Thanks for the Accept. You do not need to individually accept any of the rest of my responses, one Accept is sufficient...

I'm working on (b) now...

Expert:  JoeLawyer replied 6 years ago.

Next, (b) bank loans to pay those taxes.

I know that the lender who loaned the money to pay taxes stands in the shoes of the tax authority and therefore the loan is non-dischargeable to the extent the taxes would have been non-dischargeable had the loan never been made. In other words, a loan to pay all the taxes would be dischargeable to the extent the loan was used to pay the 2003 and 2004 taxes, but would be non-dischargeable for the amount used to pay the 2005, 2006 and 2007 taxes.

I am trying to remember what code section protects lenders regarding taxes... I will find it be patient ;)

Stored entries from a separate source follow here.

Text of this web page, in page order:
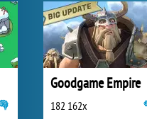
Goodgame Empire
182 162x
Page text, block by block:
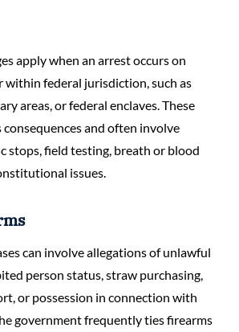
apply when an arrest occurs on
federal jurisdiction, such as
areas, or federal enclaves. These
consequences and often involve
stops, field testing, breath or blood
issues.
can involve allegations of unlawful
person status, straw purchasing,
or possession in connection with
government frequently ties firearms
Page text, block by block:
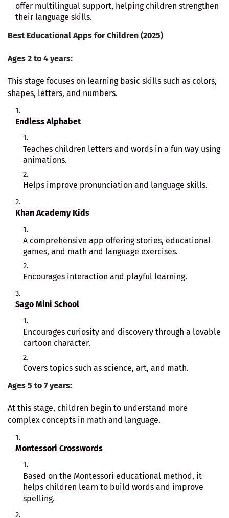
offer multilingual support, helping children strengthen
their language skills.
Best Educational Apps for Children (2025)
Ages 2 to 4 years:
This stage focuses on learning basic skills such as colors,
shapes, letters, and numbers.
Endless Alphabet
Teaches children letters and words in a fun way using
animations.
Helps improve pronunciation and language skills.
Khan Academy Kids
A comprehensive app offering stories, educational
games, and math and language exercises.
Encourages interaction and playful learning.
Sago Mini School
Encourages curiosity and discovery through a lovable
cartoon character.
Covers topics such as science, art, and math.
Ages 5 to 7 years:
At this stage, children begin to understand more
complex concepts in math and language.
Montessori Crosswords
Based on the Montessori educational method, it
helps children learn to build words and improve
spelling.
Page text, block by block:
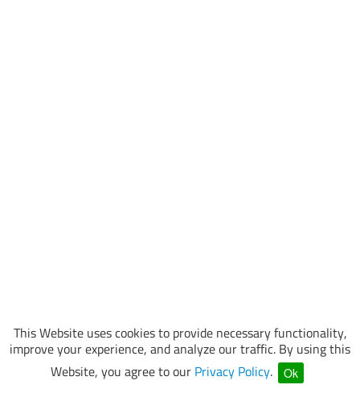
This Website uses cookies to provide necessary functionality,
improve your experience, and analyze our traffic. By using this
Website, you agree to our Privacy Policy. Ok
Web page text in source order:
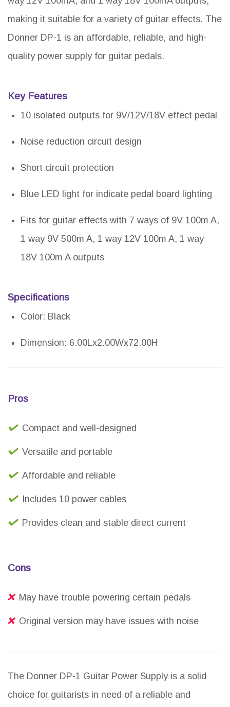
making it suitable for a variety of guitar effects. The
Donner DP-1 is an affordable, reliable, and high-
quality power supply for guitar pedals.
Key Features
10 isolated outputs for 9V/12V/18V effect pedal
Noise reduction circuit design
Short circuit protection
Blue LED light for indicate pedal board lighting
Fits for guitar effects with 7 ways of 9V 100m A,
1 way 9V 500m A, 1 way 12V 100m A, 1 way
18V 100m A outputs
Specifications
Color: Black
Dimension: 6.00Lx2.00Wx72.00H
Pros
Compact and well-designed
Versatile and portable
Affordable and reliable
Includes 10 power cables
Provides clean and stable direct current
Cons
May have trouble powering certain pedals
Original version may have issues with noise
The Donner DP-1 Guitar Power Supply is a solid
choice for guitarists in need of a reliable and
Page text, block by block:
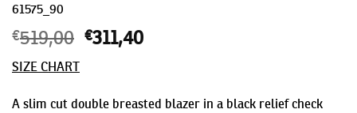
61575_90
€519,00 Original
€519,00.
€311,40
€311,40.
SIZE CHART
A slim cut double breasted blazer in a black relief check
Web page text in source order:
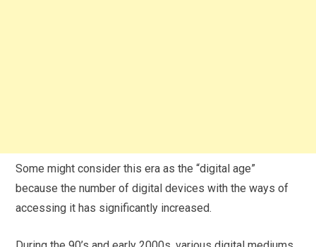
Some might consider this era as the “digital age”
because the number of digital devices with the ways of
accessing it has significantly increased.
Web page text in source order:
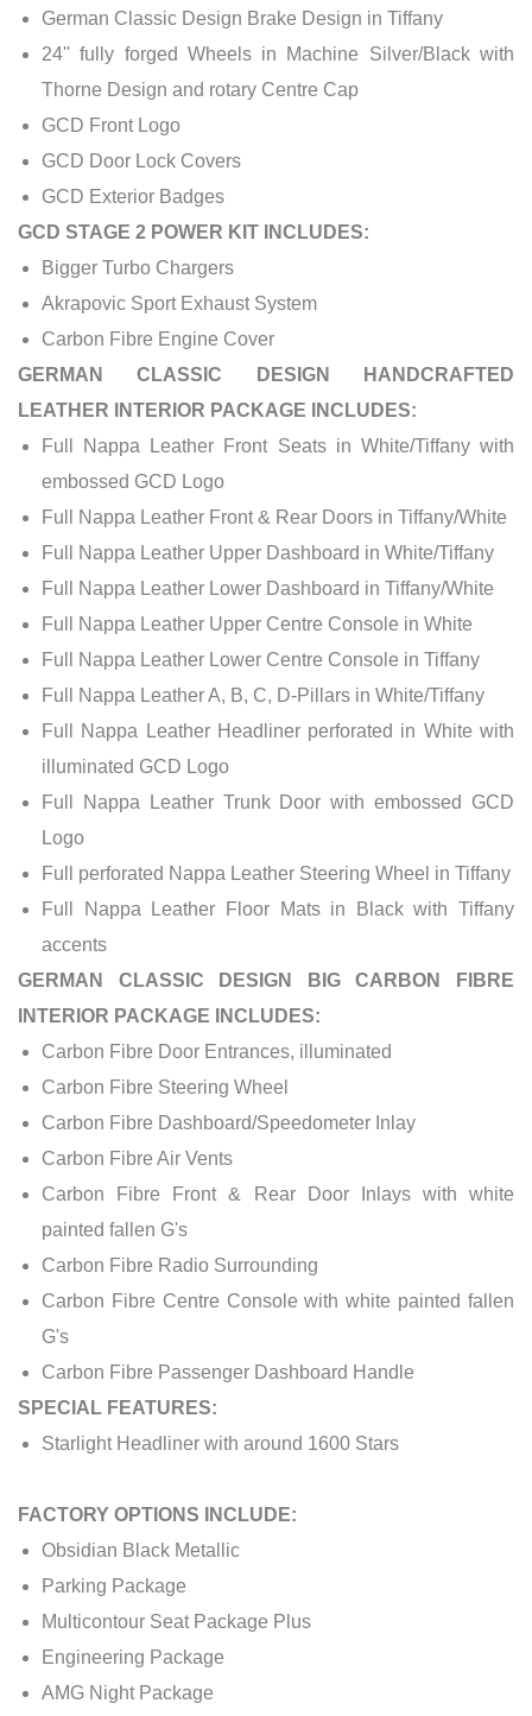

LEGAL NOTICE: I am only licensed to practice law in certain state(s) and I cannot give legal advice to someone who does not reside in a state in which I am licensed, nor shall anything I say in the above answer or elsewhere on this site be deemed legal advice, even to someone who resides in a state in which I am licensed. Fees I receive for answering questions are paid for information, not for legal advice. This forum is designed to provide general information only, and information herein is not warranted to be correct or applicable in any way since laws may have been misinterpreted herein, since laws change from time to time, and since the impact of those laws on any particular situation varies. The information presented in this site shall not be construed to be formal legal advice nor the formation of an attorney-client relationship. Persons accessing this response are encouraged to seek independent legal counsel in their jurisdiction for guidance regarding their individual circumstances. Do not take any action or inaction based on information presented herein since it is informational and may not be accurate or applicable to you; it merely attempts to give you a basis of knowledge to help you formulate questions to ask a legal or other professional in a face-to-face meeting in your jurisdiction. Joseph Ross does not hold himself out to be a specialist or expert in any area, regardless of assertions made by any third party, and any implication of being an expert or specialist herein is made in error. I hope the information presented above is useful to you. Answer above is (c) Joseph Ross. All rights reserved.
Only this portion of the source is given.